14. At this point, what you have is “Tallah”, the beer upon which Tej is based. The honey is for added fermentation and for flavor. The drink isn’t called Tej till the honey is added and fermented. There will be plenty of sediment at the bottom of the bucket. It will look unappealing, like a thick pea soup.
15. Now strain the Tallah; use as fine a sieve as you have. This is a long and tedious process because of the great quantity of fine and coarse sediment. Allow the Tallah to settle for the rest of the day.
16. Siphon off the clear liquid and put into a clean bucket. You can drink the Tallah now if you wish, leaving some with which to make Tej.
17. Add honey to taste: I added 3 cups and it was on the sour side, although not unpleasantly so. Mrs. Makonen was concerned that I use good quality honey; her mother uses honey with the honeycomb still in it, as they did in Ethiopia. She says that some people prefer their Tej much sweeter.
18. Cover the bucket again, or put the Tej into a demijohn with an airlock. Either way, leave it 2-3 days.
The Tej is finally ready to drink.

Its taste is unique, somewhat like Western beer but more sour, with the Gesho and semolina cake tastes coming through. The color is a cloudy yellow, like pineapple juice. My vinometer says that it has 16% ABV; I can say that Tej packs a nice little punch
Note: if kept more than a day in the fridge, the Tej will turn green. Ethiopian grandmothers make Tej to be drunk young and not stored for the future.
Serve chilled, and after all that hard work, enjoy!
 
Hey, thanks for responding Dave,

I suspect you're right about Tej being a regional thing differing from place to place. The gentleman who instructed us said that most households brew and drink their own, so small surprise when the recipes differ.

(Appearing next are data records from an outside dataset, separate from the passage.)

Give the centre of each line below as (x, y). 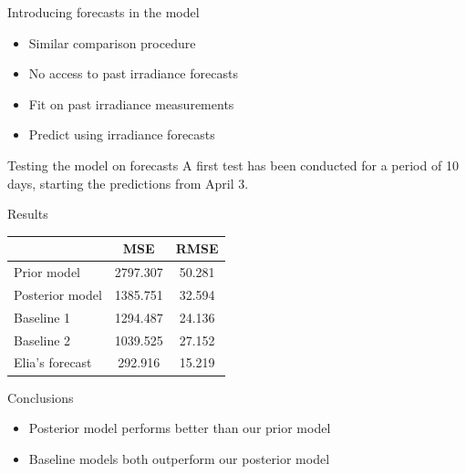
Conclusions (41, 397)
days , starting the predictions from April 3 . (128, 183)
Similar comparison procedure (112, 42)
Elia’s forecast (53, 362)
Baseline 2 (42, 340)
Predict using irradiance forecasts (122, 134)
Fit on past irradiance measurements (131, 103)
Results (28, 214)
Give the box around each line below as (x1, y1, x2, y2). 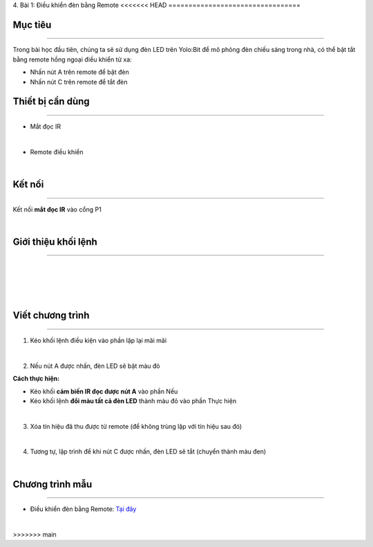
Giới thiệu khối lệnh (12, 236, 98, 248)
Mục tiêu (12, 19, 52, 30)
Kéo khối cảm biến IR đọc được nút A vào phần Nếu (30, 387, 178, 396)
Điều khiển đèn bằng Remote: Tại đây (30, 505, 137, 513)
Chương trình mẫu (12, 478, 93, 490)
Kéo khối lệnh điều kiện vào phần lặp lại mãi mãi (30, 336, 167, 344)
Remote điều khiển (30, 147, 84, 156)
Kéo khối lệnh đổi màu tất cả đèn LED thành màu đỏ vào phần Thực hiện (30, 396, 237, 405)
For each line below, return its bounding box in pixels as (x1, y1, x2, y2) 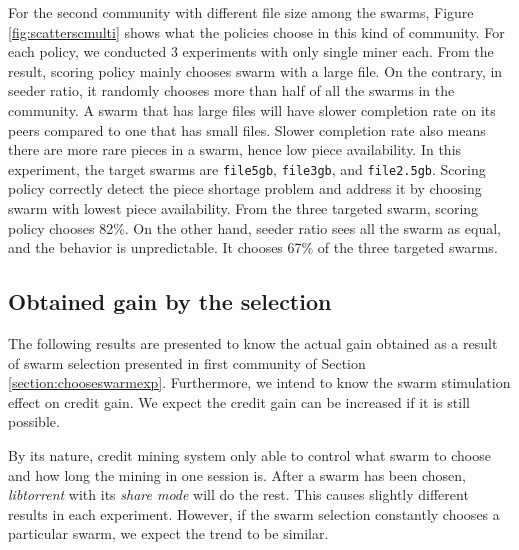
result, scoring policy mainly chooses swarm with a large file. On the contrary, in (8, 60, 503, 81)
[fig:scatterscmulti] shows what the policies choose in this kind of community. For (8, 21, 505, 42)
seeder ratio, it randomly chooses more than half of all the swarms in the (8, 80, 455, 101)
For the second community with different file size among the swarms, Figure (8, 2, 474, 22)
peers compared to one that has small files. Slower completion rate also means (8, 119, 486, 140)
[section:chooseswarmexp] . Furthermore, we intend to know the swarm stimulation (8, 372, 511, 393)
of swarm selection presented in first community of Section (8, 352, 366, 373)
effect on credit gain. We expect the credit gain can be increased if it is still (8, 391, 470, 412)

I can also see sense in what you're saying about the alcohol level going up as you let it ferment for longer periods. That would be why he instructs us to store it in the fridge immediately upon bottling, to keep it from getting too strong and probably blowing the bottles with the released gases. If I get around to making a batch I'll take your advice and use a hydrometer to keep an eye on it until I think it's strong enough for my liking then refrigerate it (crash chilling, is that what it's called?) to stop any further fermentation.

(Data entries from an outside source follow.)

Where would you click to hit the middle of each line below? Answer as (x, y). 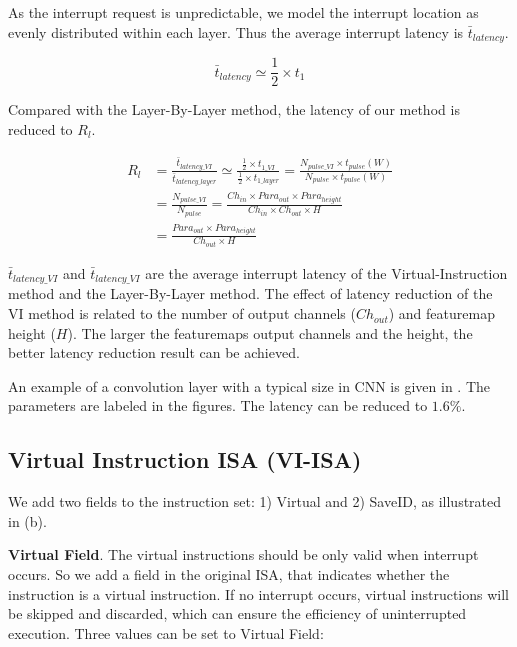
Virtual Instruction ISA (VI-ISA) (185, 459)
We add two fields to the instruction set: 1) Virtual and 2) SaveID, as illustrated (255, 501)
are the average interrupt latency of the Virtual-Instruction (326, 273)
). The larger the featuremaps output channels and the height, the (270, 332)
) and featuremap (441, 313)
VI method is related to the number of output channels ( (182, 313)
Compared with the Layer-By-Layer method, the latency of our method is (234, 109)
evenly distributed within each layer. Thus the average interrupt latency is (236, 31)
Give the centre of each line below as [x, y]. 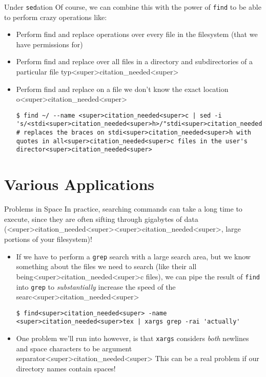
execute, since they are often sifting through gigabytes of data [101, 219]
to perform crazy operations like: [56, 17]
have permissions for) [49, 44]
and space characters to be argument [74, 348]
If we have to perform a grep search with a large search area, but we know [133, 256]
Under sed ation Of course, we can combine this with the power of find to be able [133, 7]
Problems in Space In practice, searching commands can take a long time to [123, 209]
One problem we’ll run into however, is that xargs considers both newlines [132, 338]
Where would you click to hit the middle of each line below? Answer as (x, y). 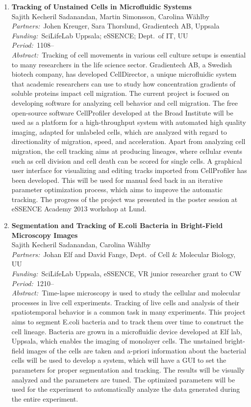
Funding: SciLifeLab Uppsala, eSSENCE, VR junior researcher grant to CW (126, 274)
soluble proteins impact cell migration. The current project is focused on (120, 93)
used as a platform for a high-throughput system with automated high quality (129, 122)
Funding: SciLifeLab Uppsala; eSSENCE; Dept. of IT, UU (100, 35)
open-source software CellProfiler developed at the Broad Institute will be (122, 112)
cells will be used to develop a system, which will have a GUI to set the (119, 360)
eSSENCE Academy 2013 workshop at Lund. (79, 209)
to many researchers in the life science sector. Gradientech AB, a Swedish (122, 64)

As for the hands-in-fermenter method, I was a bit leery of that too, a spoon sounds good enough for lil' ol' me, as does an airlock. It seems stupid not to make use of gear you have handy if it's going to help keep the brew going smoothly. I'm not so traditional or recipe-rigid that I would let the poor brew suffer for it :)

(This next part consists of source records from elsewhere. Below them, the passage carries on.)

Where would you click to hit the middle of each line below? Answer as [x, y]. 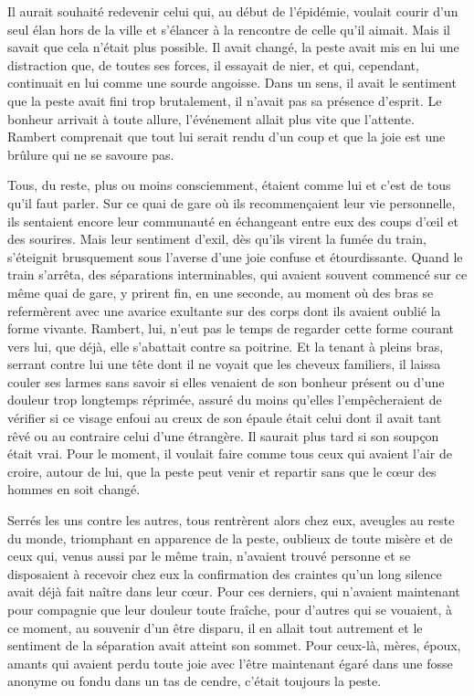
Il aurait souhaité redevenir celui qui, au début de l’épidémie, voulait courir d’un [233, 11]
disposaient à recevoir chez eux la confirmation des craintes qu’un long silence [225, 573]
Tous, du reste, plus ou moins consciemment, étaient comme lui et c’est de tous [229, 185]
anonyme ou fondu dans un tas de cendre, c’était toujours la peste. [195, 681]
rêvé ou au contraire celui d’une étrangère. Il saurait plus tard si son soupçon [223, 435]
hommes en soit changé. [74, 489]
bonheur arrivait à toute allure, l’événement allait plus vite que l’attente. [211, 118]
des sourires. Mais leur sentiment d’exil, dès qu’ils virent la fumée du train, [217, 239]

I have seen the recipe you posted before... but semolina flour? I have trouble wrapping my head around that, and I know that my Tej didn't go green from sitting in the fridge for a few weeks before I finally cracked and drank it all but as you say different recipes for different folks.

I will start with a small batch and if that is successful, I might try getting a run of small batches going so the cultures in the priming bottles can mature and get up to scratch.

I'm getting ahead of myself though, gotta wait for my kit to free up before I can even consider doing anything new.